There's a lot! I desperately wanted to be a part of the team that did Watchmen. It's brutal, it's dark, but it has a very unique perspective on race, especially in America—how the hurts and things we've buried as a country follow us. It talks about how the pain of our ancestors is passed on through the years.
I would say watch it, but it is heavy. I would not binge it. I appreciated having breaks between each episode, but I thought it was a masterpiece.
Another one that I was super jealous of, and really wanted to work on, was Russian Doll. I'm anxious about what they're going to do with the second season. I felt like the end was what I needed it to be.
It was perfect.
Apparently there are three seasons. I hope they don't ruin it. I love intricate work. It's weird because those shows are very sci-fi, which I don't consider myself to be that into.
Really? That's shocking to me. Sci-fi contains so many playful ways to think about the future, without being too close.
It is shocking, isn't it?
For a while I was into dark, depressing dramas. Around the time I was working at AMC, it was about Mad Men and Breaking Bad; I was mainlining that stuff for years. It's when I moved to L.A. that my tastes changed and I lightened up. Maybe it was a New York thing.
The vitamin D transformed you!
Maybe! Since L.A., I've been into lighter stuff, like The Good Place, Parks and Rec, Kim's Convenience. But also quirkier stuff, like Russian Doll, Legion on FX, Fargo. The last season wasn't my favorite, but the first two were masterpieces. I was looking forward to the season with Chris Rock, but they delayed it because of Covid. [Editor's note: The fourth season of Fargo has since come out.]
Those are the shows I wish I produced, and that I think about. That's the caliber of TV I aspire to with Sisu.
How did you conceive the name Sisu?
In naming my company Sisu, I may have been putting myself to the test. Sisu is Finnish for extreme perseverance and extreme grit. It means going above and beyond to accomplish whatever task is put before you.
I feel like that's been 2018 and 2019. Those years just felt lonely.
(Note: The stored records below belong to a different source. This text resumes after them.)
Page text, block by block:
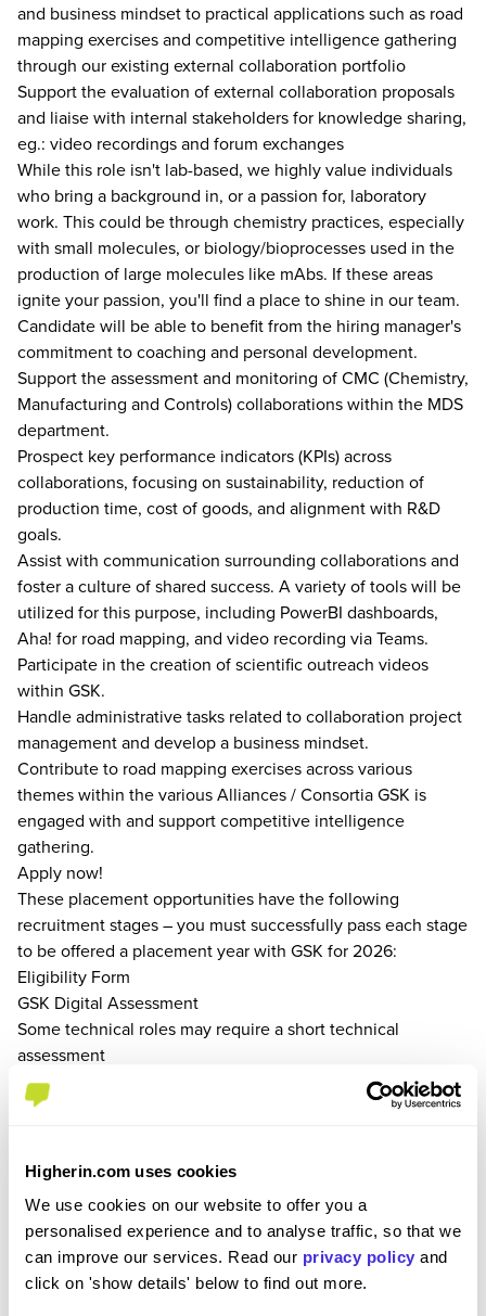
Higherin.com uses cookies
We use cookies on our website to offer you a
personalised experience and to analyse traffic, so that we
can improve our services. Read our privacy policy and
click on 'show details' below to find out more.
and business mindset to practical applications such as road
mapping exercises and competitive intelligence gathering
through our existing external collaboration portfolio
Support the evaluation of external collaboration proposals
and liaise with internal stakeholders for knowledge sharing,
eg.: video recordings and forum exchanges
While this role isn't lab-based, we highly value individuals
who bring a background in, or a passion for, laboratory
work. This could be through chemistry practices, especially
with small molecules, or biology/bioprocesses used in the
production of large molecules like mAbs. If these areas
ignite your passion, you'll find a place to shine in our team.
Candidate will be able to benefit from the hiring manager's
commitment to coaching and personal development.
Support the assessment and monitoring of CMC (Chemistry,
Manufacturing and Controls) collaborations within the MDS
department.
Prospect key performance indicators (KPIs) across
collaborations, focusing on sustainability, reduction of
production time, cost of goods, and alignment with R&D
goals.
Assist with communication surrounding collaborations and
foster a culture of shared success. A variety of tools will be
utilized for this purpose, including PowerBI dashboards,
Aha! for road mapping, and video recording via Teams.
Participate in the creation of scientific outreach videos
within GSK.
Handle administrative tasks related to collaboration project
management and develop a business mindset.
Contribute to road mapping exercises across various
themes within the various Alliances / Consortia GSK is
engaged with and support competitive intelligence
gathering.
Apply now!
These placement opportunities have the following
recruitment stages – you must successfully pass each stage
to be offered a placement year with GSK for 2026:
Eligibility Form
GSK Digital Assessment
Some technical roles may require a short technical
assessment
Virtual Assessment Centre or Virtual Interview
You can find hints and tips on our recruitment process and
We’re 100% open to all talent. We want to recruit the right
people for GSK from the widest possible backgrounds, so
we can better serve the inclusion of our patients and
because it’s the right thing to do. You can learn more about
Inclusion at GSK here.
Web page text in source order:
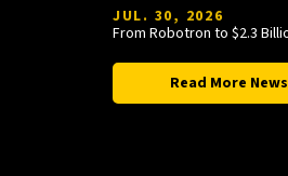
JUL. 30, 2026
Read More News
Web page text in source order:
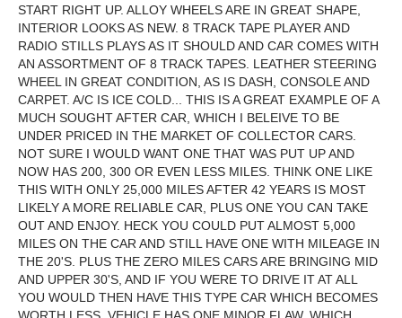
START RIGHT UP. ALLOY WHEELS ARE IN GREAT SHAPE,
INTERIOR LOOKS AS NEW. 8 TRACK TAPE PLAYER AND
RADIO STILLS PLAYS AS IT SHOULD AND CAR COMES WITH
AN ASSORTMENT OF 8 TRACK TAPES. LEATHER STEERING
WHEEL IN GREAT CONDITION, AS IS DASH, CONSOLE AND
CARPET. A/C IS ICE COLD... THIS IS A GREAT EXAMPLE OF A
MUCH SOUGHT AFTER CAR, WHICH I BELEIVE TO BE
UNDER PRICED IN THE MARKET OF COLLECTOR CARS.
NOT SURE I WOULD WANT ONE THAT WAS PUT UP AND
NOW HAS 200, 300 OR EVEN LESS MILES. THINK ONE LIKE
THIS WITH ONLY 25,000 MILES AFTER 42 YEARS IS MOST
LIKELY A MORE RELIABLE CAR, PLUS ONE YOU CAN TAKE
OUT AND ENJOY. HECK YOU COULD PUT ALMOST 5,000
MILES ON THE CAR AND STILL HAVE ONE WITH MILEAGE IN
THE 20'S. PLUS THE ZERO MILES CARS ARE BRINGING MID
AND UPPER 30'S, AND IF YOU WERE TO DRIVE IT AT ALL
YOU WOULD THEN HAVE THIS TYPE CAR WHICH BECOMES
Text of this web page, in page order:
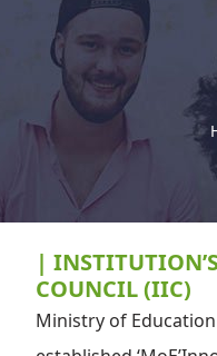
|
COUNCIL (IIC)
Ministry of
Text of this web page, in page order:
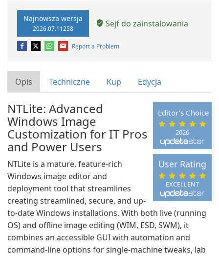
Najnowsza wersja
2026.07.11258 Sejf do zainstalowania
Report a Problem
Opis Techniczne Kup Edycja
2026
Editor's Choice
EXCELLENT
User Rating
NTLite: Advanced
Windows Image
Customization for IT Pros
and Power Users
NTLite is a mature, feature-rich
Windows image editor and
deployment tool that streamlines
creating streamlined, secure, and up-
to-date Windows installations. With both live (running
OS) and offline image editing (WIM, ESD, SWM), it
combines an accessible GUI with automation and
command-line options for single-machine tweaks, lab
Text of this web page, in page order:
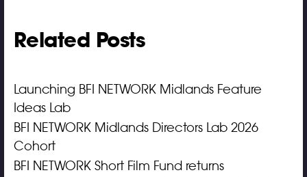
Related Posts
Launching BFI NETWORK Midlands Feature
Ideas Lab
BFI NETWORK Midlands Directors Lab 2026
Cohort
BFI NETWORK Short Film Fund returns
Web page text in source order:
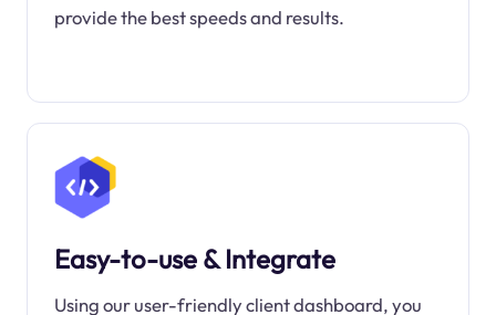
provide the best speeds and results.
Easy-to-use & Integrate
Using our user-friendly client dashboard, you
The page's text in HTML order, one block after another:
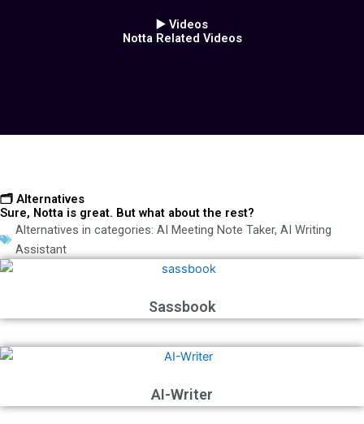
▶️ Videos
Notta Related Videos
🗂️ Alternatives
Sure, Notta is great. But what about the rest?
Alternatives in categories: AI Meeting Note Taker, AI Writing
Assistant
Sassbook
AI-Writer

I didn't feel I was making progress, and the community was slow to coalesce. I needed to learn those lessons, but it was painful.
I had to come to terms with things and not blame others for what was happening to me—make things right with me and my God, but also ensure I was going to survive this without becoming a terrible person. That's important. I don't want to ever be an awful person. You run into a lot. The film industry seems to attract horrible people. Entertainment in general, media in general.
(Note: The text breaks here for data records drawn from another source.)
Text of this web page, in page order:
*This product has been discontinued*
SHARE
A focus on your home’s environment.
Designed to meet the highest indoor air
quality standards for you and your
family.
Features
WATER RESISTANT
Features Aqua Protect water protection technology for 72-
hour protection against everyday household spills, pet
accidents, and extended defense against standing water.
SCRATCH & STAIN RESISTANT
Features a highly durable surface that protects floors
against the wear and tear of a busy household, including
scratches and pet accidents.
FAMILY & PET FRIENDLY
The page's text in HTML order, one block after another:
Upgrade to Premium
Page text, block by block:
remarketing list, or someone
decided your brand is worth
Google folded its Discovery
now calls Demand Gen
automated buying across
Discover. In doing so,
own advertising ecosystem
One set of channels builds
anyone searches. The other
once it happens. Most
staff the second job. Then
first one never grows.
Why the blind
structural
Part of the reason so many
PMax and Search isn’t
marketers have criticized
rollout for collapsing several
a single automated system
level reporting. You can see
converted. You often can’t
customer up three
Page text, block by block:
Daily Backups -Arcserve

Yes. Narcissistic, terrible personalities. There's a metaphor I heard once, and I try to keep it in mind. It's about the combined power of hot water with a tea bag. You can be the tea, or you can be the hot water, or you can be the cup. I want to be the thing that makes the water darker. I want to be the influence.
You want to be the tea?
I want to be the tea. I want to change whatever situations I come into for the better. I don't want to be changed by that situation. That's what I'm striving for. I may have butchered that metaphor.